Let $\phi: R \to A$ be a finite morphism of Dedekind rings (so $A$ is a finitely generated $R$-module) and $M$ a finitely generated $A$-module. Obviously, if we restrict the action of $A$ on $M$ to $R$ via $(r,m) \mapsto \phi(r) \cdot m$ we obtain an $R$-module $M_R$.
My question is:
If the restriction $M_R$ is a torsion-free $R$-module how to show that $M$ is a torsion-free $A$-module?
My ideas:
By classification theorem for finitely generated modules over Dedekind rings $M= A^r \oplus T_A$ with torsion $T_A$ and $M_R = R^s \oplus T_R$. since $M_R$ torsionfree $M_R= R^s$.
Why does this already imply that $M$ torsionfree as $A$-module (therefore $T_A=0$)?
Background: this question arises from following problem: Consider a finite and locally free morphism $f:C→\mathbb{P^1}$ where $C$ a curve. Furthermore let $F$ be a quasicoherent sheaf of finite type on $C$. The aim is to show that if the pushforward $f_*F$ is locally free then $F$ is already locally free.
Best Answer
Let me keep the discussion with a general ring homomorphism $\varphi: R \rightarrow A$ between Dedekind rings (which corresponds to the originally asked question).
1) The implication "$M_R$ torsion-free $\Rightarrow M$ torsion-free":
The implication holds if and only if maximal ideals of $A$ contract to maximal ideals of $R$. A module $M$ has torsion iff $M$ has an associated maximal ideal $\mathfrak{P}$ of $A$, but then $M_R$ has an associated prime $\mathfrak{p}=\varphi^{-1}(\mathfrak{P})$, showing that $M_R$ has torsion in this case as well. On the other hand, if there is a maximal ideal $\mathfrak{P} \subseteq A$ such that $\mathfrak{P} \cap R=0,$ then $M=A/\mathfrak{P}$ is a module that becomes torsion-free over $R$, but it is a torsion $A$-module.

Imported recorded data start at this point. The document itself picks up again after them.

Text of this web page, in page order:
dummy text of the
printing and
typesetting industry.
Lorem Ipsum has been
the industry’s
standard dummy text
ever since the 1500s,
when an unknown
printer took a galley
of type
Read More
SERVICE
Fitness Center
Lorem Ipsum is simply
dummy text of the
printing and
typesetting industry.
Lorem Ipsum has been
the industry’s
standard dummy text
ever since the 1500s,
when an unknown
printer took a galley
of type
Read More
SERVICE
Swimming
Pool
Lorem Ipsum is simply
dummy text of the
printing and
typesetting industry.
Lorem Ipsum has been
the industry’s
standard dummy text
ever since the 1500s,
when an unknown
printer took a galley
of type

For example, when $R \rightarrow A$ is $\mathbb{Z} \rightarrow \mathbb{C}[X]$ and $\mathfrak{P}=(X)$, we see that $\mathbb{C}=\mathbb{C}[X]/(X)$ is torsion-free $\mathbb{Z}$-module which is a torsion $\mathbb{C}[X]$-module.

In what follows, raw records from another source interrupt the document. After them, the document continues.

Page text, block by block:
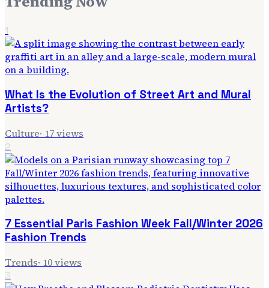
1
What Is the Evolution of Street Art and Mural
Artists?
Culture· 17views
2
7 Essential Paris Fashion Week Fall/Winter 2026
Fashion Trends
Trends· 10views
3
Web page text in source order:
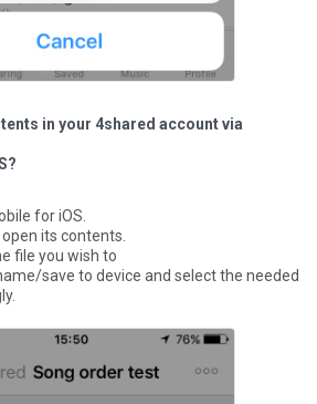
in your 4shared account via
for iOS.
its contents.
file you wish to
save to device and select the needed

2) The implication "$M_R$ torsion-free $\Leftarrow M$ torsion-free":
The implication holds if and only if the map $\varphi: R \rightarrow A$ is injective. If it is, and $M$ is a torsion-free $A$-module, then it is torsion-free as $R$-module since for any $m \in M$, $\mathrm{Ann}_R(m)=\varphi^{-1}(\mathrm{Ann}_A(m))=\varphi^{-1}(0)=0$. On the other hand, by the same reasoning any $A$-module $M$ is always annihilated by $\mathrm{Ker}\,\varphi$ as an $R$-module, so if $\varphi$ is not injective, every $A$-module $M$ will have torsion as an $R$-module.
(A concrete example is, similarly, $\mathbb{Z}\rightarrow \mathbb{F}_p[X]$. Then all $\mathbb{F}_p[X]$-modules are obviously $p$-torsion Abelian groups.)
3} Regarding the assumption that $\varphi$ is finite:
The condition that $R \rightarrow A$ is finite (or, more generally, integral) is sufficient for both the implications 1} and 2) to hold. Such morphism is necessarily injective (note that any non-trivial quotient $R/I$ is $0$ dimensional, so $R/I \subseteq A$ finite implies $A$ is $0$-dimensional), showing that 2) holds. Also the fact that maximal ideals contract to maximal ideals follows by the going-up property of integral (e.g. finite) extensions, showing that 1) holds as well.